→ What the task asks
With images excluded, write out each entry below exactly as given.

--- START ---

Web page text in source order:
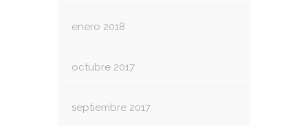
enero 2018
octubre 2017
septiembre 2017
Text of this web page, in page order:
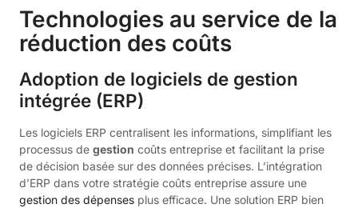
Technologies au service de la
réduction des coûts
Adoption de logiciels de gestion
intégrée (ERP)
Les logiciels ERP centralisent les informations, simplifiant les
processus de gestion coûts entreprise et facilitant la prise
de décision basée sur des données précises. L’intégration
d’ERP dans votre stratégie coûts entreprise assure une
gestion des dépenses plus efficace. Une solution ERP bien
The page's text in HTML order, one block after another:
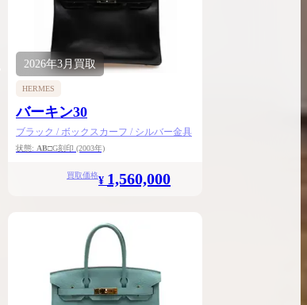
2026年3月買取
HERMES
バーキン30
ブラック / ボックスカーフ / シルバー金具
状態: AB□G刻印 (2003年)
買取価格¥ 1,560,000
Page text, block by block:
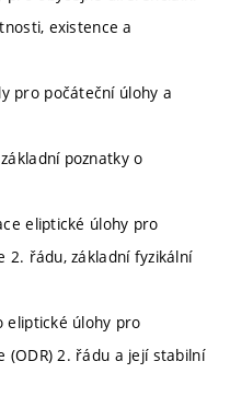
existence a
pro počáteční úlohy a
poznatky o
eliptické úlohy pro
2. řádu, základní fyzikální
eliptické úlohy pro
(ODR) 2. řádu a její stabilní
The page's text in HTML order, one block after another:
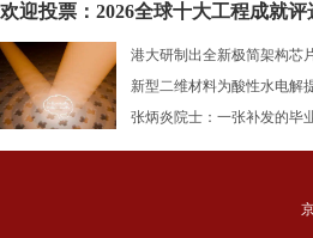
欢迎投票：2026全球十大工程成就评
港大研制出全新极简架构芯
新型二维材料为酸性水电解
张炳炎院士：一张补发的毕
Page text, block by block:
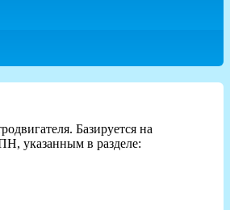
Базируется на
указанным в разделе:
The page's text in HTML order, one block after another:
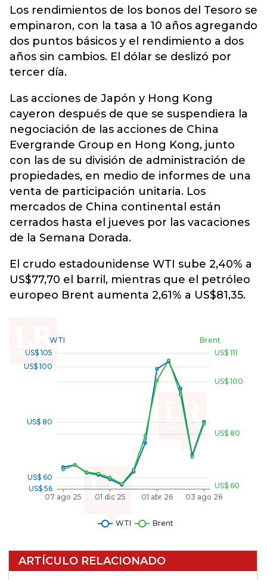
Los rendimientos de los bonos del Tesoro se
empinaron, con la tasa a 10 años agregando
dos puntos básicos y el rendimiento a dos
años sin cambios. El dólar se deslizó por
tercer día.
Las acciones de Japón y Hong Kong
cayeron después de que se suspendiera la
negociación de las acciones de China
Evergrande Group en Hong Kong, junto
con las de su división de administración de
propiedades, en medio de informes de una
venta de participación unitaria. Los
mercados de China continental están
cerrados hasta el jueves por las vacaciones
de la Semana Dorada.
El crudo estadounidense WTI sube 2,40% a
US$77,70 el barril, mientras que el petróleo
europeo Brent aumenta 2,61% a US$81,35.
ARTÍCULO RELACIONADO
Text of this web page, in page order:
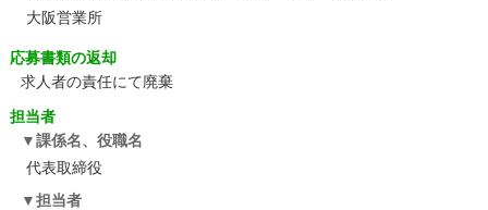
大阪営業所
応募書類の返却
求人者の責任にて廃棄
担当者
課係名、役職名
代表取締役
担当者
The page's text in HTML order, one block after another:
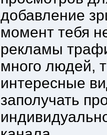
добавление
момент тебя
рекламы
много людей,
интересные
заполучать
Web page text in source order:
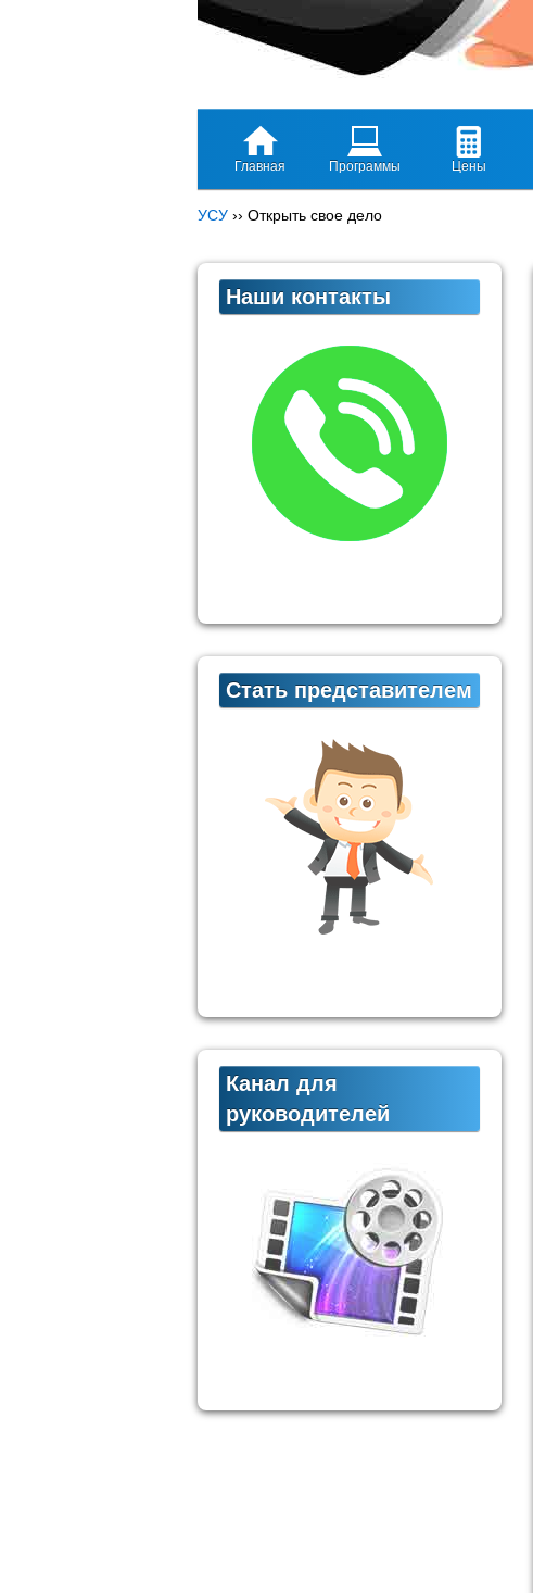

--- END ---

→ Answer area
Web page text in source order:
enero 2018
octubre 2017
septiembre 2017
Text of this web page, in page order:
Technologies au service de la
réduction des coûts
Adoption de logiciels de gestion
intégrée (ERP)
Les logiciels ERP centralisent les informations, simplifiant les
processus de gestion coûts entreprise et facilitant la prise
de décision basée sur des données précises. L’intégration
d’ERP dans votre stratégie coûts entreprise assure une
gestion des dépenses plus efficace. Une solution ERP bien
The page's text in HTML order, one block after another:
2026年3月買取
HERMES
バーキン30
ブラック / ボックスカーフ / シルバー金具
状態: AB□G刻印 (2003年)
買取価格¥ 1,560,000
Page text, block by block:
existence a
pro počáteční úlohy a
poznatky o
eliptické úlohy pro
2. řádu, základní fyzikální
eliptické úlohy pro
(ODR) 2. řádu a její stabilní
The page's text in HTML order, one block after another:
欢迎投票：2026全球十大工程成就评
港大研制出全新极简架构芯
新型二维材料为酸性水电解
张炳炎院士：一张补发的毕
Page text, block by block:
Базируется на
указанным в разделе:
The page's text in HTML order, one block after another:
Los rendimientos de los bonos del Tesoro se
empinaron, con la tasa a 10 años agregando
dos puntos básicos y el rendimiento a dos
años sin cambios. El dólar se deslizó por
tercer día.
Las acciones de Japón y Hong Kong
cayeron después de que se suspendiera la
negociación de las acciones de China
Evergrande Group en Hong Kong, junto
con las de su división de administración de
propiedades, en medio de informes de una
venta de participación unitaria. Los
mercados de China continental están
cerrados hasta el jueves por las vacaciones
de la Semana Dorada.
El crudo estadounidense WTI sube 2,40% a
US$77,70 el barril, mientras que el petróleo
europeo Brent aumenta 2,61% a US$81,35.
ARTÍCULO RELACIONADO
Text of this web page, in page order:
大阪営業所
応募書類の返却
求人者の責任にて廃棄
担当者
課係名、役職名
代表取締役
担当者
The page's text in HTML order, one block after another:
добавление
момент тебя
рекламы
много людей,
интересные
заполучать
Web page text in source order:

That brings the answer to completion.